リワールド・フロンティア-最弱にして最強の支援術式使い〈エンハンサー〉-

国広 仙戯

●7 剣嬢の実力を垣間見る、色々な意味で





 というわけで――いや、どういうわけだかよくわからないのだけど――僕とヴィリーさんは四つあるチャンバラコートの一つを借りて、その中央で向かい合っていた。

「…………」

 本当に意味がわからない。

 何度でも言うが、ヴィリーさんは以前から僕の憧れの人だったのである。

 否、今でもそうだ。

 剣士が目指すべき最高峰の一つである〝剣号〟。その一つ〝剣嬢〟を授与されし若き剣士。それがヴィリーさんこと、ヴィクトリア・ファン・フレデリクスなのだ。

 そんなすごい人物と知り合って、あまつさえデート――という名の打ち合わせ――なんてした上、いくら偽物イミテーションとは言え武器を手に、こうして立ち合っているだなんて。
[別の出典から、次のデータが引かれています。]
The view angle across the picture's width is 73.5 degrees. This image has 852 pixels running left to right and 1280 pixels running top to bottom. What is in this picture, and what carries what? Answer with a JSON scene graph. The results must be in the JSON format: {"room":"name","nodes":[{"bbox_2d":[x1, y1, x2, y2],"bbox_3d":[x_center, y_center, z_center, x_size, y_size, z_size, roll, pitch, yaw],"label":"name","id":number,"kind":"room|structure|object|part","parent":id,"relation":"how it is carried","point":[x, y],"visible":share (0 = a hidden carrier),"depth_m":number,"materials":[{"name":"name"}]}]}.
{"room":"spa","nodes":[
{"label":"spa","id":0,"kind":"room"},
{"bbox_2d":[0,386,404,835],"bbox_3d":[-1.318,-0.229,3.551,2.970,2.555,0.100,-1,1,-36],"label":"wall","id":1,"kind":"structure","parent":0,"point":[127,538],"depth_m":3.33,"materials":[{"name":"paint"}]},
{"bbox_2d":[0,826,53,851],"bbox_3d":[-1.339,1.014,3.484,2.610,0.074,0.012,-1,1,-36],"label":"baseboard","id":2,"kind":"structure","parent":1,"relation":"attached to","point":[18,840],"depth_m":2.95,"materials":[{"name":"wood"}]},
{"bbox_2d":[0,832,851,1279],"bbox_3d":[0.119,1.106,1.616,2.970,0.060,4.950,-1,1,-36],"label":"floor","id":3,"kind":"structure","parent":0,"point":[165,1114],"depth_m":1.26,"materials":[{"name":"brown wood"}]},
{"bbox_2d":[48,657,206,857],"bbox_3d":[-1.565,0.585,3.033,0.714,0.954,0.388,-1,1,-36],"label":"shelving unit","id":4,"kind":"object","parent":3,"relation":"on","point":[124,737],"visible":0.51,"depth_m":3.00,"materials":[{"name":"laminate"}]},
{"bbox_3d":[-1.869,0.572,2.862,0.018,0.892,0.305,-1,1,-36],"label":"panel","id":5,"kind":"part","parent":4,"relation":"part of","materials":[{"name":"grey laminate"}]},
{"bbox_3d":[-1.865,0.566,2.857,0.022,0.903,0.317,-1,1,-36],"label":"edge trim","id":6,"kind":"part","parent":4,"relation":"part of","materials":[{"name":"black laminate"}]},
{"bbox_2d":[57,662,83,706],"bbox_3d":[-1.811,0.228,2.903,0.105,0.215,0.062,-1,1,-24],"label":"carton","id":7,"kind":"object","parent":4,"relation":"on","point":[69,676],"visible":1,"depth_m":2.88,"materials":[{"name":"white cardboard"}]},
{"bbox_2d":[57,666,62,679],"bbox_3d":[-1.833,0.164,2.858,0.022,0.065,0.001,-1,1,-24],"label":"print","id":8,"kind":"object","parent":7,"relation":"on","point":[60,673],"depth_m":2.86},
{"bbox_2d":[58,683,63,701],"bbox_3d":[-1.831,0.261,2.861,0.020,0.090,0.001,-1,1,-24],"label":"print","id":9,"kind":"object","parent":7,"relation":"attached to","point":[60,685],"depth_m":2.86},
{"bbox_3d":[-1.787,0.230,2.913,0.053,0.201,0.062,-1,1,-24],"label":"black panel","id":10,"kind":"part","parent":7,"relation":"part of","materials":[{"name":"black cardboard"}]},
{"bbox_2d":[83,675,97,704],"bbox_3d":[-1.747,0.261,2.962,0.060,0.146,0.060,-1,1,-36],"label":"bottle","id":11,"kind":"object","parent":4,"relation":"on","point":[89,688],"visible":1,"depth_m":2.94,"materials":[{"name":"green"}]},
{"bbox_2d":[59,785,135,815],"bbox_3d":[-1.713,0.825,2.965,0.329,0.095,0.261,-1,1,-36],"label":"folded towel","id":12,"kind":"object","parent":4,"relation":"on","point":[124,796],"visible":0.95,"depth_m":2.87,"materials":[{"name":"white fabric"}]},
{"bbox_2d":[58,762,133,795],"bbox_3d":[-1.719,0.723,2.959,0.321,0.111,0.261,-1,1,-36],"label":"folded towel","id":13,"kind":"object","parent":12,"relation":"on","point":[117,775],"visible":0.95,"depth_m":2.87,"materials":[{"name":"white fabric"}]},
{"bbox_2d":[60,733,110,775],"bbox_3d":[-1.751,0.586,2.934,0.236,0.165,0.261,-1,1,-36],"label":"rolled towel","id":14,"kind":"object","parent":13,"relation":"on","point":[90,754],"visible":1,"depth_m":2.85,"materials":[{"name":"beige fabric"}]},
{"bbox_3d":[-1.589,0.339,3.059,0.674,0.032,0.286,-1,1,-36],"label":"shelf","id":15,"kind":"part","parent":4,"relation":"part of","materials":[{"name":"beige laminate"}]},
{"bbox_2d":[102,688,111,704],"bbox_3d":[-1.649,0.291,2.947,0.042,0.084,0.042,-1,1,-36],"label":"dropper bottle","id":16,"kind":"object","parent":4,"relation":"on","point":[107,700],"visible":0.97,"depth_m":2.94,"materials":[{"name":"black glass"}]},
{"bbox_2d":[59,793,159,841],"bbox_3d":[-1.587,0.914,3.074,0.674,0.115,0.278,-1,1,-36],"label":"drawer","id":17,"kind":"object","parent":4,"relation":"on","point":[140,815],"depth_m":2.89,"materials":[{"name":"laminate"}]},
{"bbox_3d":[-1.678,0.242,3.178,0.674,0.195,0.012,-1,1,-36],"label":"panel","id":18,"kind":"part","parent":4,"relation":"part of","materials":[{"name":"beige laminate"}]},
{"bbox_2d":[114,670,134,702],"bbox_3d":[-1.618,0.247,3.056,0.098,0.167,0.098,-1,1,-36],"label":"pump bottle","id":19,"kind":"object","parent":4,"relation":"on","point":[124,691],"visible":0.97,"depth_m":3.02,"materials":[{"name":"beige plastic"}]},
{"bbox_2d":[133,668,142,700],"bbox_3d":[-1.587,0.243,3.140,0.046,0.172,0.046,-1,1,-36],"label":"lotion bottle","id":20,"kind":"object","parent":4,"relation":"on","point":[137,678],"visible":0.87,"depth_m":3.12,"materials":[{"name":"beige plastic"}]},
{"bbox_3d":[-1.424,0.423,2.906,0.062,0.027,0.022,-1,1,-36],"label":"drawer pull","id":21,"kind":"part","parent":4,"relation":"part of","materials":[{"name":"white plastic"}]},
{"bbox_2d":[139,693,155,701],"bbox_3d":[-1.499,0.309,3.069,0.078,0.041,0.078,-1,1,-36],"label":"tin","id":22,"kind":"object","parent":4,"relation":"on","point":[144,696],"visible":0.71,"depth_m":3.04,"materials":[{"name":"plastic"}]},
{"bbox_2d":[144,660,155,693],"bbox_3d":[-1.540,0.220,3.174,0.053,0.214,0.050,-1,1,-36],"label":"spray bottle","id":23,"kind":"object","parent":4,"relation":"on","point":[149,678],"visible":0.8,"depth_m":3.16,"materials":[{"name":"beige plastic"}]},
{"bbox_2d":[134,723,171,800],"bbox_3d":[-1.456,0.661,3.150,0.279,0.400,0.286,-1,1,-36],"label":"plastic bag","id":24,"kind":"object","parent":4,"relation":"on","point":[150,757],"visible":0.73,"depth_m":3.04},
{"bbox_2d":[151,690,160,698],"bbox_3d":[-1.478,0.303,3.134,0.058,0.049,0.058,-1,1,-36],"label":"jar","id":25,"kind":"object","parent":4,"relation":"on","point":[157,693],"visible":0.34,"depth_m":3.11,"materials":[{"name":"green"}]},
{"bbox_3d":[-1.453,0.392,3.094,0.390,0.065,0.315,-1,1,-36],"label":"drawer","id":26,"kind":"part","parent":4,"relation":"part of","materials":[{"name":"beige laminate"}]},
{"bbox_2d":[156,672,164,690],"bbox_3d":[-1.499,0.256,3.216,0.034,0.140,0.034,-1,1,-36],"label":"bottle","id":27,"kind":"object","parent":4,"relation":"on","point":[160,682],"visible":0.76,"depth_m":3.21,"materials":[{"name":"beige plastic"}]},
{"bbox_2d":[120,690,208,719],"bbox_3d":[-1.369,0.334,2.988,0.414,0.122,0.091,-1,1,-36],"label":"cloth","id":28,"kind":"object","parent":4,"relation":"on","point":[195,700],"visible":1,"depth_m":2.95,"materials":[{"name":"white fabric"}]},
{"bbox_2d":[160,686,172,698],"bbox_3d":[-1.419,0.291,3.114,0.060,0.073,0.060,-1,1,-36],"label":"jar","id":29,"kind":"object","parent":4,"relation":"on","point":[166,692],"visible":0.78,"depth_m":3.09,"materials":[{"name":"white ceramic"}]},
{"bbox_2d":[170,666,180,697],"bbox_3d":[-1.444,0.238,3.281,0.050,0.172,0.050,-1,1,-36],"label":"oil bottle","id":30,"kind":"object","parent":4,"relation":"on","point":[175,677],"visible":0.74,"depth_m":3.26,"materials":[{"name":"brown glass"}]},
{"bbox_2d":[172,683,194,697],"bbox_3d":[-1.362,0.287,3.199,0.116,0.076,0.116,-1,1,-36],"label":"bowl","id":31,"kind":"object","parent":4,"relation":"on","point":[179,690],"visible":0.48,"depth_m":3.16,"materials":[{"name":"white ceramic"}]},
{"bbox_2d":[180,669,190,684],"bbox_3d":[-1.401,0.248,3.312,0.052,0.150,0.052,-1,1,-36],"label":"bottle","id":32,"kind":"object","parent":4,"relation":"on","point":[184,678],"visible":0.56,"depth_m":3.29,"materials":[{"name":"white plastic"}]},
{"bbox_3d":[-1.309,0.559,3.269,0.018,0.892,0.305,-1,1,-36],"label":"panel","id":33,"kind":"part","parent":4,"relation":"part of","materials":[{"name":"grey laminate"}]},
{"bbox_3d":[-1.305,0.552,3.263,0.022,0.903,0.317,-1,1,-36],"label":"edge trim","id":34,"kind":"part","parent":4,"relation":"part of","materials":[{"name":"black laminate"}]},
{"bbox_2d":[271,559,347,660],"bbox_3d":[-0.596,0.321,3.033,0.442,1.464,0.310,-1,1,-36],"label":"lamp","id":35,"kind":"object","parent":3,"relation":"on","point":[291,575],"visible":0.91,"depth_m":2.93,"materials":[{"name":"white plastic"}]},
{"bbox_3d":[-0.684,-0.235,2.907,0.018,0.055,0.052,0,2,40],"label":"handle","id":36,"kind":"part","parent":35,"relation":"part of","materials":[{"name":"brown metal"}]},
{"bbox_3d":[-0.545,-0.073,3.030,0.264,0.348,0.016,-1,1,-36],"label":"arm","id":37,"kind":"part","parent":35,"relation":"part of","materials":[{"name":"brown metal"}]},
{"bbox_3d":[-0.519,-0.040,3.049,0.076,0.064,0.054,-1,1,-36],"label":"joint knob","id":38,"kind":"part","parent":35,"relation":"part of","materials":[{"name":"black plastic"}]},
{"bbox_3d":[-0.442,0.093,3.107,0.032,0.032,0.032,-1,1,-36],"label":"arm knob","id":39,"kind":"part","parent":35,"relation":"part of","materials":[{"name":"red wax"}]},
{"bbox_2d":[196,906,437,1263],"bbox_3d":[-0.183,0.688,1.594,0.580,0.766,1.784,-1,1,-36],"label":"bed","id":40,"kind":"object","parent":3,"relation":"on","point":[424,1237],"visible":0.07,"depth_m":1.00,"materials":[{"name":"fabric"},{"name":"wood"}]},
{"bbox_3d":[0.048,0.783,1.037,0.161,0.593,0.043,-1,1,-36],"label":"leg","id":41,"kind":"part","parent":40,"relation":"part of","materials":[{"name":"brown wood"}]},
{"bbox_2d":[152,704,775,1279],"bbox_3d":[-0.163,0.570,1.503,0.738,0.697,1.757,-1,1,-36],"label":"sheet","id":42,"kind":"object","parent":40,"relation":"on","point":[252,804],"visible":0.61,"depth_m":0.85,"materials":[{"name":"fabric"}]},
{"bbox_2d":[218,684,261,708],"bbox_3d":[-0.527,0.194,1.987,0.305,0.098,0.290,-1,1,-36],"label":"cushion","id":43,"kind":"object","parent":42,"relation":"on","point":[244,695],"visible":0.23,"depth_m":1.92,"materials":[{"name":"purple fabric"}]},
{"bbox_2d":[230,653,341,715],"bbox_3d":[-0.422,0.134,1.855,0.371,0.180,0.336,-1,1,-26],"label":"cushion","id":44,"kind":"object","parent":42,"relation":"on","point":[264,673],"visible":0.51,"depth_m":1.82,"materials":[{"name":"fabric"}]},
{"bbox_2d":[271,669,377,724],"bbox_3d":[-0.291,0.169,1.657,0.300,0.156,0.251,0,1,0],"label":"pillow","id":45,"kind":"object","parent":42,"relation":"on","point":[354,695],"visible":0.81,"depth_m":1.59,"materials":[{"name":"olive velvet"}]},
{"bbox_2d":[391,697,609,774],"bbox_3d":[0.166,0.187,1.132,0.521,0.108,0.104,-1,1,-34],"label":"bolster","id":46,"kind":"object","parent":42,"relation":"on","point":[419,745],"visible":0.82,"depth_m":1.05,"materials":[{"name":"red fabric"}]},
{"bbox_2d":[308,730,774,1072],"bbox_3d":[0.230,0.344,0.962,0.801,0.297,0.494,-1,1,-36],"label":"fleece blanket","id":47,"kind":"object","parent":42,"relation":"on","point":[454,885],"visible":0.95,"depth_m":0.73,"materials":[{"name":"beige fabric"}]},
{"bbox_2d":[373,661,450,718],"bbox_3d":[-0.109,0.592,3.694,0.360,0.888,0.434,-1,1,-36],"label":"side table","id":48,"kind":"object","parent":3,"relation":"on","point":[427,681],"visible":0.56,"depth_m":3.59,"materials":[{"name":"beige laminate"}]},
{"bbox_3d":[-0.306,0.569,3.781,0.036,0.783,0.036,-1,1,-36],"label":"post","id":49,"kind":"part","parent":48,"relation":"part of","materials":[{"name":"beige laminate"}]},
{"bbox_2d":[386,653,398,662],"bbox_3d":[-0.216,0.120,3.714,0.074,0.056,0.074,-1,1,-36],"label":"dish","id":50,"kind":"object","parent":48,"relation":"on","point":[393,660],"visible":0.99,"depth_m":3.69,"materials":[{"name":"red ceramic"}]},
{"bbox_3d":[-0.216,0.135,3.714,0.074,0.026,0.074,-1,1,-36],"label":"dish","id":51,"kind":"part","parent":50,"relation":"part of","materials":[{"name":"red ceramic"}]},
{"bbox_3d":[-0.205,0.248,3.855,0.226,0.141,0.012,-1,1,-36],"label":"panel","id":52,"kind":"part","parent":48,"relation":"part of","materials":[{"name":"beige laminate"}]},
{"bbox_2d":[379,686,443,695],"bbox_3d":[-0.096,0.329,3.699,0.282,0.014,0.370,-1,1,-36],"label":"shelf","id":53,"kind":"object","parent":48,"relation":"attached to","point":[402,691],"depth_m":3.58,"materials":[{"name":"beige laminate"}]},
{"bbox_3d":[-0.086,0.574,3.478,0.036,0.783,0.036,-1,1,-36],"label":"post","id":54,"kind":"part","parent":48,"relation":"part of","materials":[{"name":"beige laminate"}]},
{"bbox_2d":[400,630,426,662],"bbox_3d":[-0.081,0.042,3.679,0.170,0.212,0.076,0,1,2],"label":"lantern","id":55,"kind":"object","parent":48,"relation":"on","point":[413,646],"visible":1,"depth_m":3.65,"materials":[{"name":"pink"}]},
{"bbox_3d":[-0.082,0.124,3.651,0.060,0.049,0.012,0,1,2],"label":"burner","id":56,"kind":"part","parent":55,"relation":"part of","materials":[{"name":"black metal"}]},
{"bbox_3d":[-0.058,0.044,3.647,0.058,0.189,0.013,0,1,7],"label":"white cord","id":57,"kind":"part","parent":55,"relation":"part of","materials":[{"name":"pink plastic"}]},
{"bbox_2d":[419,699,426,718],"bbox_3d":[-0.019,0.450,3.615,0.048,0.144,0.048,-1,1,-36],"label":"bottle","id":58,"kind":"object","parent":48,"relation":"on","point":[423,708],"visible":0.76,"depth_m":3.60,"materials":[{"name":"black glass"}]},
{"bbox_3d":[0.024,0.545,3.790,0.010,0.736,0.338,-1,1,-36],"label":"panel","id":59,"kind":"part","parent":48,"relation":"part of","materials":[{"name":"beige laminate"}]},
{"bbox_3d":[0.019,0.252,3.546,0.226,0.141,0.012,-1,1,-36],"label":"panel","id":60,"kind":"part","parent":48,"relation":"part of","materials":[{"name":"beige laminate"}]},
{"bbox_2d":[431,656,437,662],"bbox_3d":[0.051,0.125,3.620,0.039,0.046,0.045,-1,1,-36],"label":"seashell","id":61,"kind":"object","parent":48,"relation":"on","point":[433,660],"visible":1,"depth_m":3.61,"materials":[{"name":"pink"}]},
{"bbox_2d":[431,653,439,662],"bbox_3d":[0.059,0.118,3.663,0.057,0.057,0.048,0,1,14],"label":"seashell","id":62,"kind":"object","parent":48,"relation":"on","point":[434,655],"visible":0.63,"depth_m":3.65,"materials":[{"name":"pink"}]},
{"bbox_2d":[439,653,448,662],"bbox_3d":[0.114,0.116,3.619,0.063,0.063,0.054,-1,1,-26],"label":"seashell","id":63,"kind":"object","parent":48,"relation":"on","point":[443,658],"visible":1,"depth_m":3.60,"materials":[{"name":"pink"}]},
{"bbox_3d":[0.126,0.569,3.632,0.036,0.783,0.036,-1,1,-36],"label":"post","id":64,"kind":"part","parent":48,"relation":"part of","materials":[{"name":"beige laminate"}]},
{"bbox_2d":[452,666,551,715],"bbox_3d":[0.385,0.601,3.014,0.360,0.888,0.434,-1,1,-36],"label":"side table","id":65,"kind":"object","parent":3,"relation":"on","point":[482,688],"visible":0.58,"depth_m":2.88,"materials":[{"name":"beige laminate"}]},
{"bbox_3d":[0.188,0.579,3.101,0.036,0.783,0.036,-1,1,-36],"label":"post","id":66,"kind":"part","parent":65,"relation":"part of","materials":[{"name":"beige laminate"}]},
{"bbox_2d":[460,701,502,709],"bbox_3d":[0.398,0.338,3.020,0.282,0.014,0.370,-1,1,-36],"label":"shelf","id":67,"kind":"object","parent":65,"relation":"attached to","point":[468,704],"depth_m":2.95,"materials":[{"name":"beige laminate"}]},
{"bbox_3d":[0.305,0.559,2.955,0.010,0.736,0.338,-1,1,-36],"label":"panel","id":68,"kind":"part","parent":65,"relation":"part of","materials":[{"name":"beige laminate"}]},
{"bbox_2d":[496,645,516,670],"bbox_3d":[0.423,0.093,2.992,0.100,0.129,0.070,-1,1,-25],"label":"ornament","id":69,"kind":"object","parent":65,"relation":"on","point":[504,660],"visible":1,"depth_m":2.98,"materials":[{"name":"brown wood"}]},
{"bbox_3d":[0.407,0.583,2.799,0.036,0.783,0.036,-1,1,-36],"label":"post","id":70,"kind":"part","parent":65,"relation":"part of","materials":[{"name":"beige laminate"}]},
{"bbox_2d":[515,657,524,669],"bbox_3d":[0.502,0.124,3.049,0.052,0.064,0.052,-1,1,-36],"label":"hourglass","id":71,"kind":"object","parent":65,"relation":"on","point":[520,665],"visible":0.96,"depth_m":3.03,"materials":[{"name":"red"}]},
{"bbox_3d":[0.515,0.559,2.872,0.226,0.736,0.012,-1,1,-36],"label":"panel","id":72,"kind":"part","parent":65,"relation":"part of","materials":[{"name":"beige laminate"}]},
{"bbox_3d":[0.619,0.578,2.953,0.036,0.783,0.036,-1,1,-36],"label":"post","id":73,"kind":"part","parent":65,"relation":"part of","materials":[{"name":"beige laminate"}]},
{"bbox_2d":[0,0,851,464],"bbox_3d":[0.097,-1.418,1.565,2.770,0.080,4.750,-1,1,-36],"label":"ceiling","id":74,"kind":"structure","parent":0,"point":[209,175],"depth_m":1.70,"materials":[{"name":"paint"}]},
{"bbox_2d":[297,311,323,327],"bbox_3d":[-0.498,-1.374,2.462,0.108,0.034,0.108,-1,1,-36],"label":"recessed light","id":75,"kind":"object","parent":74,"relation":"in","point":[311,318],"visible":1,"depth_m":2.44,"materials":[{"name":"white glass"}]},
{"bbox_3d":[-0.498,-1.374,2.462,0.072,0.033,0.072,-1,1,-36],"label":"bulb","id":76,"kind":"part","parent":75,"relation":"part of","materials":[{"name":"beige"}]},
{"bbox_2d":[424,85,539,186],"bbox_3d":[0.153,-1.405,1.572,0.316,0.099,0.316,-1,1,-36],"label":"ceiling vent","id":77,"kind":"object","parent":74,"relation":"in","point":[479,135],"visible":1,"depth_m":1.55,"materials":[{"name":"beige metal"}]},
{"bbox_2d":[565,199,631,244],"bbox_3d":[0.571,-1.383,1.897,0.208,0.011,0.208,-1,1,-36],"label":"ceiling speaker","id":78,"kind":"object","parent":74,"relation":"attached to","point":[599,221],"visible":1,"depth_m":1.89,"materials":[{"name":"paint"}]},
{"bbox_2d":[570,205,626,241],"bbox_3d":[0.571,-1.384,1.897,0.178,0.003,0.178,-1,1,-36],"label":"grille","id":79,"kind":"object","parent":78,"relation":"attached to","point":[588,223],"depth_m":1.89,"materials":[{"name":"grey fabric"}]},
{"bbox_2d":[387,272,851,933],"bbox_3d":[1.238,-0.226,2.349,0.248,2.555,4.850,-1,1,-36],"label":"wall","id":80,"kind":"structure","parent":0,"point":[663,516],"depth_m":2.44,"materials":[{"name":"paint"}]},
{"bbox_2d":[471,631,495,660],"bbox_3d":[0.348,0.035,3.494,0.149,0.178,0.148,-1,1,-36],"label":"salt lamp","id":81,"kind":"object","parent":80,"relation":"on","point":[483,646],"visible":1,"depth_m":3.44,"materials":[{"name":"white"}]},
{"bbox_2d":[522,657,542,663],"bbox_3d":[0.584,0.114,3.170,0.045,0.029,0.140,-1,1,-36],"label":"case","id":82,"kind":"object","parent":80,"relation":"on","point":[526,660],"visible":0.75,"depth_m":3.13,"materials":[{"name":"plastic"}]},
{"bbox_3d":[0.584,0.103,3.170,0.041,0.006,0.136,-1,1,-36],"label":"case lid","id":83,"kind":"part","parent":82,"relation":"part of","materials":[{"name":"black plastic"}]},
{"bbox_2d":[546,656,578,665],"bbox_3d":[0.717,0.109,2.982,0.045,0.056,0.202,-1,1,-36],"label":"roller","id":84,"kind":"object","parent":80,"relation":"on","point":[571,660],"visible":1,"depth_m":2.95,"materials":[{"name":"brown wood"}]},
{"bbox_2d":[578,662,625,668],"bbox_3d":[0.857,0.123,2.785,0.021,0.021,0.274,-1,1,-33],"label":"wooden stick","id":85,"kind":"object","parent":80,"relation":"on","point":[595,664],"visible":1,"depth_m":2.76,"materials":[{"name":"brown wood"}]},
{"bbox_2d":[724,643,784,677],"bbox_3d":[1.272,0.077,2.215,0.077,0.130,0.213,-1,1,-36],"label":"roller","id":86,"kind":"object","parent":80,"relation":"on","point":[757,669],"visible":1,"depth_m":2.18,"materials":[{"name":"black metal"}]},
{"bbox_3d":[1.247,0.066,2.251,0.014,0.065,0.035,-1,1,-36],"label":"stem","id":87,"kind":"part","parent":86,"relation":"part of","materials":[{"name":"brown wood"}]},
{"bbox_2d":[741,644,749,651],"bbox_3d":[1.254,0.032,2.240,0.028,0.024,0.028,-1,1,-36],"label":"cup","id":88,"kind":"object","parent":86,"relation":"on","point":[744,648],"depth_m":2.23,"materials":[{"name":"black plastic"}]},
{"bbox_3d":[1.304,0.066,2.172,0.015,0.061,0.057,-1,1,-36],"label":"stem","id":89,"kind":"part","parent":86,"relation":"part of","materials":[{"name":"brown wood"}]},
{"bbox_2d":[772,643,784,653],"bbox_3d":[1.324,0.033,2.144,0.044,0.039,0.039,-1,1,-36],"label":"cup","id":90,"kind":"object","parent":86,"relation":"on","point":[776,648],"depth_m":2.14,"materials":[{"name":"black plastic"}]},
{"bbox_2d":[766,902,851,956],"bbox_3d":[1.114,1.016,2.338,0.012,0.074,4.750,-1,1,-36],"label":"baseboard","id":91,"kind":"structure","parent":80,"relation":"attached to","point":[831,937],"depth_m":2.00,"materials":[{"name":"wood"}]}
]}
 夢でも見てるんじゃないだろうか、と思って頬をつねってみるけど、普通に痛かった。

 正真正銘の、現実だった。

「恐縮だけど、私は手加減させてもらうわね。でもラグ君は遠慮なく、本気でかかってきてちょうだい」

 にっこり、と女神様みたいな微笑でヴィリーさんは言う。

 だが優しく言ってくれている割には、その構えには信じられないほど隙がなく、どこからどう剣を打ち込んでもカウンターを喰らう未来しか見えない。

「――あら?」

 僕が軽く構えた途端、ヴィリーさんは不思議そうな声を漏らした。

 柔和な雰囲気を纏っていても、こと剣を握ると深紅の瞳はどうしようもなく鋭くなるらしい。ヴィリーさんは改めて僕の出で立ちを確認した上で、

「――二刀流なのね。前に見た時はとても大きな剣を持っていたようだけど、スタイルは固定ではないの?」

「は、はい。一応、どんな武器もある程度は扱えるよう、師匠に指導してもらったので」

 へぇ、という感じでヴィリーさんが軽く目を見張る。

「珍しい指導者なのね、ラグ君の師匠は。普通なら適性のある武器一本に絞るものだけど……あ、いえ……そう、そうね……なるほどだわ。【だから、あなたはそうなのね】」

「――?」

 何故か一人で納得するヴィリーさんに小首を傾げると、くす、と彼女は笑った。

「何でもないわ、こっちの話よ。さ、始めましょ」

 そう言って、ヴィリーさんは〝SEAL〟からコート脇に設置されているタイマーへコマンドを送った。

 ポーン、とやや気の抜けるような電子音が鳴り響く。

 試合開始だ。

「――――」

 途端、僕はコート内の気温が一気に氷点下まで下がったかのように錯覚した。それでいて大気が帯電しているかのごとく、全身の肌がビリビリと粟立つ。

 目に映る光景が激変したかのようだった。

 裸のまま高空を飛行しているかのような緊迫感が、身体の芯を貫く。

 原因は言うまでもない。僕の目の前に立つ、〝ジ・お嬢様〟な格好でソフトソードを構えているヴィリーさんである。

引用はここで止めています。